There are no restrictions of the lexical order of container TLVs within a packet. If the version and instance fields are included in all container TLVs for a particular big TLV, then there are no restrictions on the distribution of those container TLVs into different packets of an LSP. However, container TLV parts of a particular big TLV in an LSP may be placed in a minimal number of fragments of that LSP so when the big TLV changes, a smaller number of LSP fragments are changed. Also, the purpose of the version field is to be sure that a receiver gets a coherent version of a big TLV. The version may be omitted where practical to save space if either of the following conditions apply:

- i) If all the container TLVs with pieces of a particular big TLV are conveyed in the same packet, that is because all of the packet content will be either received or not received. Thus, all of the pieces of a revised big TLV will be received at the same time and be coherent; and
- ii) If a big TLV rarely changes and the distribution of any change can be delayed for a bit more than twice the time by which it can be reasonably expected that the previous value may reach all destinations or be expired.

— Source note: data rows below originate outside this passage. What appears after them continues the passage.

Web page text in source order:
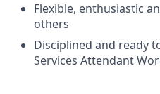
Flexible, enthusiastic
others
Disciplined and ready
Services Attendant
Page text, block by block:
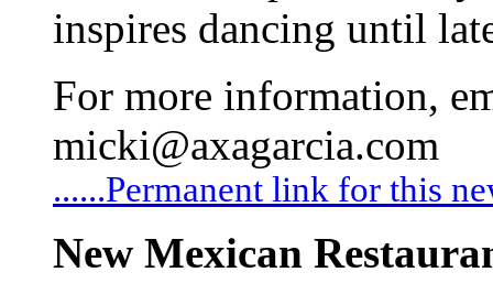
inspires dancing until
For more information,
micki@axagarcia.com
......Permanent link for this
New Mexican
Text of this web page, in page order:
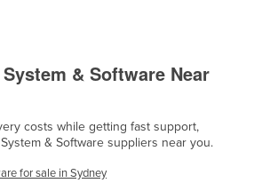
& Software Near
costs while getting fast support,
& Software suppliers near you.
for sale in Sydney
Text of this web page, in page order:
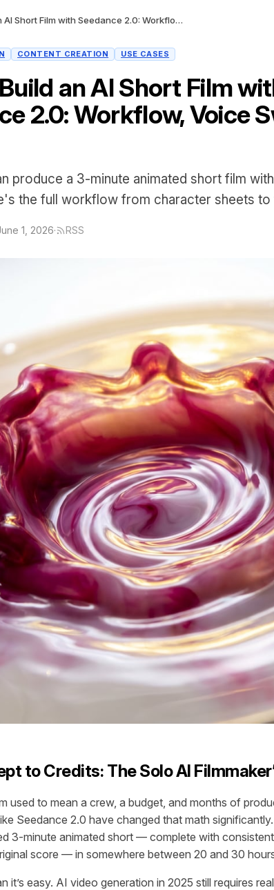
How to Build an AI Short Film with Seedance 2.0: Workflow, Voice Swap, and Cost
CONTENT CREATION USE CASES
an AI Short Film
2.0: Workflow, Voice
produce a 3-minute animated short film
the full workflow from character sheets to
1, 2026· RSS
to Credits: The Solo AI
used to mean a crew, a budget, and months of
Seedance 2.0 have changed that math
3-minute animated short — complete with
score — in somewhere between 20 and 30
it’s easy. AI video generation in 2025 still requires
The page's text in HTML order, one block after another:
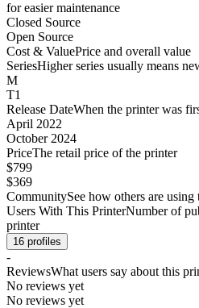
for easier maintenance
Closed Source
Open Source
Cost & ValuePrice and overall value
SeriesHigher series usually means
M
T1
Release DateWhen the printer was
April 2022
October 2024
PriceThe retail price of the printer
$799
$369
CommunitySee how others are using
Users With This PrinterNumber of
printer
16 profiles
-
ReviewsWhat users say about this
No reviews yet
No reviews yet
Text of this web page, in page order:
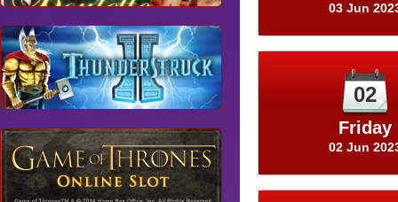
03 Jun
02
Friday
02 Jun
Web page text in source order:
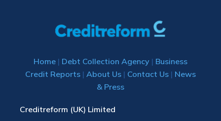
Home | Debt Collection Agency | Business
Credit Reports | About Us | Contact Us | News
& Press
Creditreform (UK) Limited

One possible conservative estimate of such a time is MaxAge plus a few seconds. For example, using an architectural constant value of 20 minutes for MaxAge, if it is reasonable to require the distribution of any change to a big TLV not to occur for at least 1,204 seconds (MaxAge+4 seconds) after the last such distribution, then the version field is not needed.

In an embodiment, the originating node may start a timer with such a value when it distributes a changed value in a big TLV and may not distribute another change to any part of that big TLV until that timer expires. A receiving node, to assure that it sees a coherent version of a big TLV, may start a similar but slightly shorter timer, for example, MaxAge+2 seconds (1,202 seconds) when it receives a changed container TLV for a big TLV and wait until that timer has expired before assembling a big TLV from the container TLVs holding that big TLV.

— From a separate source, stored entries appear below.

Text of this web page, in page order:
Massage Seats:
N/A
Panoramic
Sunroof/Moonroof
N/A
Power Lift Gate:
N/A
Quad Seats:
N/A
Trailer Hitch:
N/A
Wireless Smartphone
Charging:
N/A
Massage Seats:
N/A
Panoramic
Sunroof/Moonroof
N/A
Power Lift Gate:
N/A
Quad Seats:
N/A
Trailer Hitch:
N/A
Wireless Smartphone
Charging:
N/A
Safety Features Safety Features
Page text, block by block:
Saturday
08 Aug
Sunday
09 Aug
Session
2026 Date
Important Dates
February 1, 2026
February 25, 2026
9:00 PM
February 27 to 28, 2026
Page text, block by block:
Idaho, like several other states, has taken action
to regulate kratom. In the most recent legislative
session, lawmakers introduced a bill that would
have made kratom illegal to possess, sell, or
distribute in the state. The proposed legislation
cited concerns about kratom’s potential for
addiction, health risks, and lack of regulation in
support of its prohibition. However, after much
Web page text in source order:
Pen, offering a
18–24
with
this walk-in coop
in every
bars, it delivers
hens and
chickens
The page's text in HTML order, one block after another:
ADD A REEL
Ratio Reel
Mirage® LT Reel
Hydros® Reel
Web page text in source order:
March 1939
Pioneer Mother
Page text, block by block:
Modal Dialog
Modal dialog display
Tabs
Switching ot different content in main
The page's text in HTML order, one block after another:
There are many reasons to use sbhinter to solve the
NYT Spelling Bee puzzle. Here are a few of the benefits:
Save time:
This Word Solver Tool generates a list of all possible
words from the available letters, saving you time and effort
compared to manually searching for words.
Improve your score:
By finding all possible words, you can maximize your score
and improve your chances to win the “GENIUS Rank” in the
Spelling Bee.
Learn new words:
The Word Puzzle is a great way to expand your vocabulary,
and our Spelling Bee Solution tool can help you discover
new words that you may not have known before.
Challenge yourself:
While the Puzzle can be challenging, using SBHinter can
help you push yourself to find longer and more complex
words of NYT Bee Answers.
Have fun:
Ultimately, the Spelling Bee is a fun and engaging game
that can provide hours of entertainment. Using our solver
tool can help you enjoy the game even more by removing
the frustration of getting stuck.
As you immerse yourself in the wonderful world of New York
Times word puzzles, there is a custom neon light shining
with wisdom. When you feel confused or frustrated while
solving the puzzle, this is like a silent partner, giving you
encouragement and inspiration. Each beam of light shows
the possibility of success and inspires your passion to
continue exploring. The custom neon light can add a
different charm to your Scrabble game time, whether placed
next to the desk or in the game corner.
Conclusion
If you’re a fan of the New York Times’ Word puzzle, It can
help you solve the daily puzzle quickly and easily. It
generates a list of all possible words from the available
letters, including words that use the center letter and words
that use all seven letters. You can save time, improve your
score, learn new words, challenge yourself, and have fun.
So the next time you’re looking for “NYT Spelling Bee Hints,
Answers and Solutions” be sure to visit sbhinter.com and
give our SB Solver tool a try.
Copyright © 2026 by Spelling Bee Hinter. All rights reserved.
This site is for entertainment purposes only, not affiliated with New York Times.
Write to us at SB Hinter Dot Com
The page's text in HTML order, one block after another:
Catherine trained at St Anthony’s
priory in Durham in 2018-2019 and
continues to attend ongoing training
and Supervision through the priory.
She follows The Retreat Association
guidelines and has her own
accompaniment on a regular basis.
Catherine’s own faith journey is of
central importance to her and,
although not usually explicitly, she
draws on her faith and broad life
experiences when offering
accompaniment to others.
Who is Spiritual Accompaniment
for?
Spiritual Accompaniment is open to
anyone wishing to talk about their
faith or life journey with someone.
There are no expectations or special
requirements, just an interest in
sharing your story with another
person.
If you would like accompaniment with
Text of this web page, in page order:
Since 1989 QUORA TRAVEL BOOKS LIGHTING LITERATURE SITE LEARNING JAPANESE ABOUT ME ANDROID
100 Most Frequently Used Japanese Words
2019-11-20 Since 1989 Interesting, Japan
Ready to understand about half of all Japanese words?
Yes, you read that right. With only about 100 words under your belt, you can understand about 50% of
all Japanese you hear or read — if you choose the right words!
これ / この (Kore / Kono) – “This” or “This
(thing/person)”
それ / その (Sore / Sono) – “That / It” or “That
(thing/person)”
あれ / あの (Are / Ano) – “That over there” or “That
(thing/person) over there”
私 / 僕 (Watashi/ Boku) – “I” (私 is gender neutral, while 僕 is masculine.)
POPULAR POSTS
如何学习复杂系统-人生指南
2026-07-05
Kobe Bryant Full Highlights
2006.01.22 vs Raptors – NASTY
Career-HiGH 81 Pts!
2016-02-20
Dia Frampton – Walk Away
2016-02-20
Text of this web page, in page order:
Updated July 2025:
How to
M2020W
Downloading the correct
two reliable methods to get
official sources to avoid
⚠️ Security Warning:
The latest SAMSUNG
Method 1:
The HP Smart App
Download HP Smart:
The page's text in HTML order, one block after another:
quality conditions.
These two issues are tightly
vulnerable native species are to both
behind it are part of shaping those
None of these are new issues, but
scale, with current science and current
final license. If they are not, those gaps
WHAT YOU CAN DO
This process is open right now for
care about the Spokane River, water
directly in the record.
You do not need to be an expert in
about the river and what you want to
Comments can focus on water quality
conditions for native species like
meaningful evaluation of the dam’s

The instance field distinguishes different instances of a big TLV with the same type (T) being distributed simultaneously by an originating node in container TLVs. The instance field is not needed for a big TLV of type (T) that occurs once.

The number of octets of a big TLV in each container TLV may be maximized to reduce the number of container TLVs and thus reduce the overhead of the initial container TLV fields; however, it is unlikely that a big TLV will exactly fill an integer number of container TLVs. Therefore, it is likely that at least one container TLV will not be full. Furthermore, in the case of extended LSPs, the size of a container TLV is normally limited by the packet size which may constrain it to a value such that it is not full.

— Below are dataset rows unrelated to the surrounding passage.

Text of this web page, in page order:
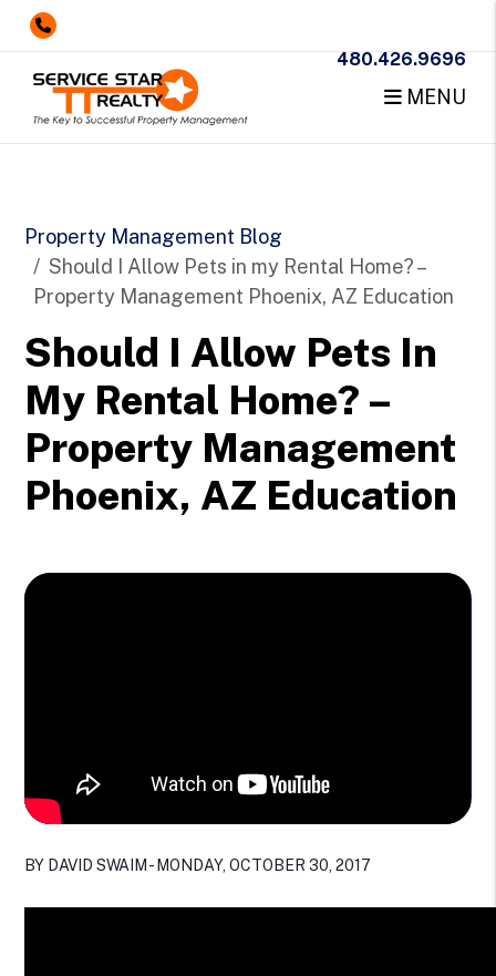
480.426.9696
MENU
Property Management Blog
Should I Allow Pets in my Rental Home? –
Property Management Phoenix, AZ Education
Should I Allow Pets In
My Rental Home? –
Property Management
Phoenix, AZ Education
BY DAVID SWAIM - MONDAY, OCTOBER 30, 2017
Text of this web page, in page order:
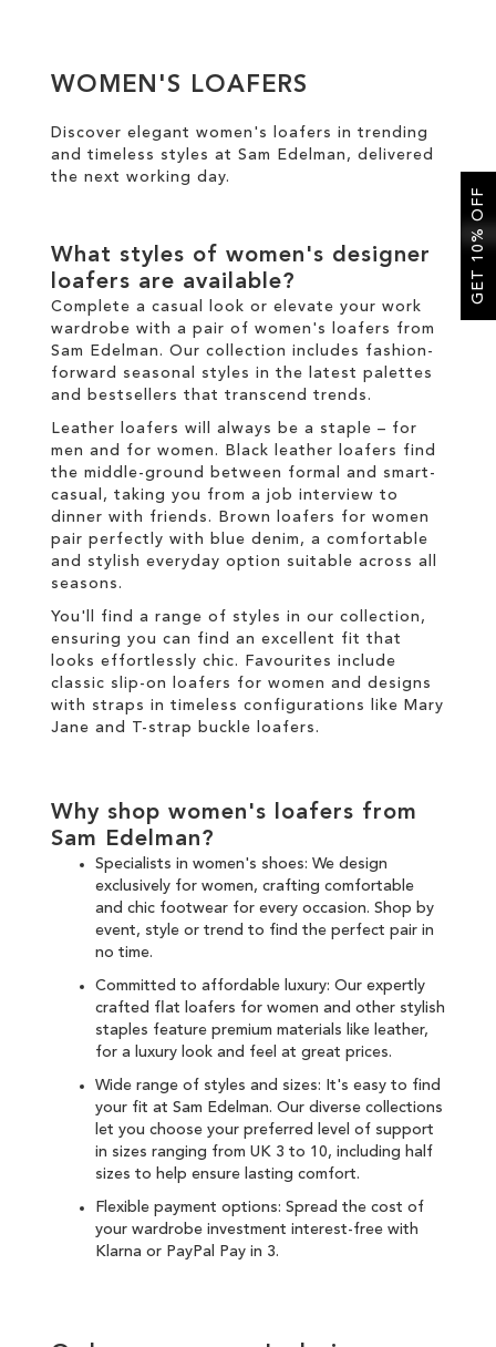
TO
WISH
LIST
WOMEN'S LOAFERS
Discover elegant women's loafers in trending
and timeless styles at Sam Edelman, delivered
the next working day.
What styles of women's designer
loafers are available?
Complete a casual look or elevate your work
wardrobe with a pair of women's loafers from
Sam Edelman. Our collection includes fashion-
forward seasonal styles in the latest palettes
and
bestsellers that transcend trends.
Leather loafers will always be a staple – for
men and for women. Black leather loafers find
the middle-ground between formal and smart-
casual, taking you from a job interview to
dinner with friends. Brown loafers for women
pair perfectly with blue denim, a comfortable
and stylish everyday option suitable across all
seasons.
You'll find a range of styles in our collection,
ensuring you can find an excellent fit that
looks effortlessly chic. Favourites include
classic slip-on loafers for women and designs
with straps in timeless configurations like Mary
Jane and T-strap buckle loafers.
Why shop women's loafers from
Sam Edelman?
Specialists in women's shoes: We design
exclusively for women, crafting comfortable
and chic footwear for every occasion. Shop by
event, style or trend to find the perfect pair in
no time.
Committed to affordable luxury: Our expertly
crafted flat loafers for women and other stylish
staples feature premium materials like leather,
for a luxury look and feel at great prices.
Wide range of styles and sizes: It's easy to find
your fit at Sam Edelman. Our diverse collections
let you choose your preferred level of support
in sizes ranging from UK 3 to 10, including half
sizes to help ensure lasting comfort.
Flexible payment options: Spread the cost of
your wardrobe investment interest-free with
Klarna or PayPal Pay in 3.
GET 10% OFF
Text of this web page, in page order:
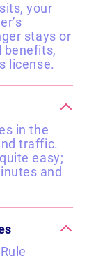
your
stays or
benefits,
license.
in the
traffic.
easy;
and
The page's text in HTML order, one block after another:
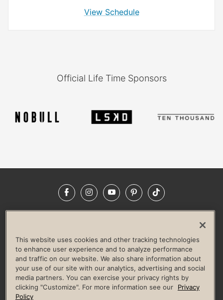
View Schedule
Official Life Time Sponsors
FacebookInstagramYouTubePinterestTikTok
LIFE TIME CONSTRUCTION
CORPORATE RESPONSIBILITY
CULTURE OF INCLUSION
Privacy Policy Terms of Use Digital Membership Terms
Guest & Club Policies
Accessibility Policy Race Entrant Policy
This website uses cookies and other tracking technologies
to enhance user experience and to analyze performance
and traffic on our website. We also share information about
your use of our site with our analytics, advertising and social
media partners. You can exercise your privacy rights by
clicking "Customize". For more information see our
Privacy
Policy
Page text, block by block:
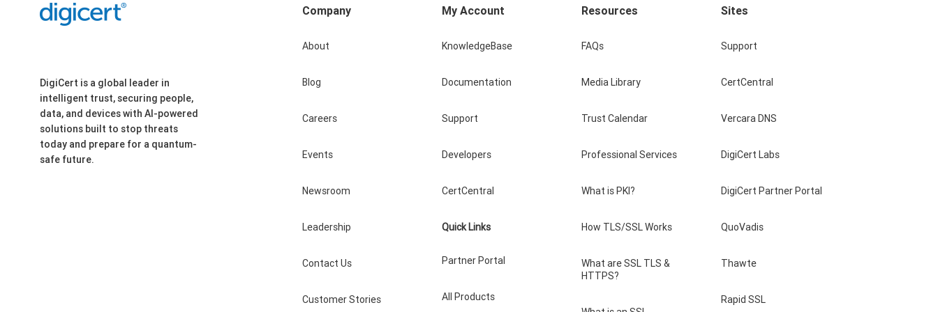
DigiCert is a global leader in
intelligent trust, securing people,
data, and devices with AI-powered
solutions built to stop threats
today and prepare for a quantum-
safe future.
Company
About
Blog
Careers
Events
Newsroom
Leadership
Contact Us
Customer Stories
My Account
KnowledgeBase
Documentation
Support
Developers
CertCentral
Quick Links
Partner Portal
All Products
Resources
FAQs
Media Library
Trust Calendar
Professional Services
What is PKI?
How TLS/SSL Works
What are SSL TLS &
HTTPS?
Sites
Support
CertCentral
Vercara DNS
DigiCert Labs
DigiCert Partner Portal
QuoVadis
Thawte
Rapid SSL
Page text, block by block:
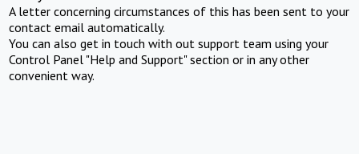
A letter concerning circumstances of this has been sent to your
contact email automatically.
You can also get in touch with out support team using your
Control Panel "Help and Support" section or in any other
convenient way.
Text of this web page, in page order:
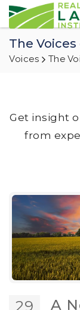
The
Voices The
Get insight
from
29
A

If a big TLV is actually not big and would have a Length field of 255 or less (or less than will fit in one packet for an extended LSP), the big TLV may not be sent in one or more container TLVs to avoid the overhead of the container TLV headers. However, there may be cases where enforcing this causes undue code path complexity or other problems so a big TLV in a single container TLV with a “0” order field and the E-flag bit set is explicitly permitted.

FIG. 10 is a diagram of a big TLV 800 of type (T) with a 600-byte value field 820 according to an embodiment of the disclosure. The big TLV 800 includes a type (T) field 805 and a length field 810. The big TLV 800 cannot be properly originated or processed as a normal IS-IS TLV because its value is 600 bytes, which exceeds the maximum value (e.g., 255).

FIG. 11 is a diagram of the encoding 900 of the big TLV 800 of type (T) as a normal TLV 920 of type (T) and two (2) container TLVs 930 and 940 of Type (TBD) according to an embodiment of the disclosure. FIG. 11 shows the encoding 900 as three TLVs suitable for inclusion in one PDU (no version or instance fields needed).

The TLV 920 includes a type (T) field 905, a length field 910, and a first piece 923 of a payload of the big TLV of type (T). The first piece 923 comprises 252 bytes. The container TLV 930 includes a type field 935 with a value (TBD), a length field 936 with value indicating the size of the TLV 930 excluding the type field 935 and the length field 936, a big TLV identifier field 937 with a value (T) indicating the big TLV to which piece 938 belongs, and a second piece 938 of payload of the big TLV. The second piece 938 comprises 252 bytes. The container TLV 940 includes a type field 945 with a value (TBD), a length field 946 with value indicating the size of the TLV 940 excluding the type field 945 and the length field 946, a big TLV identifier field 947 with a value (T) indicating the big TLV to which piece 948 belongs, and a third piece 948 of payload of the big TLV. The third piece 948 comprises 96 bytes. It is noted that the first piece 923, the second piece 938, and the third piece 948 add up to 600 bytes (i.e., 252+252+96=600).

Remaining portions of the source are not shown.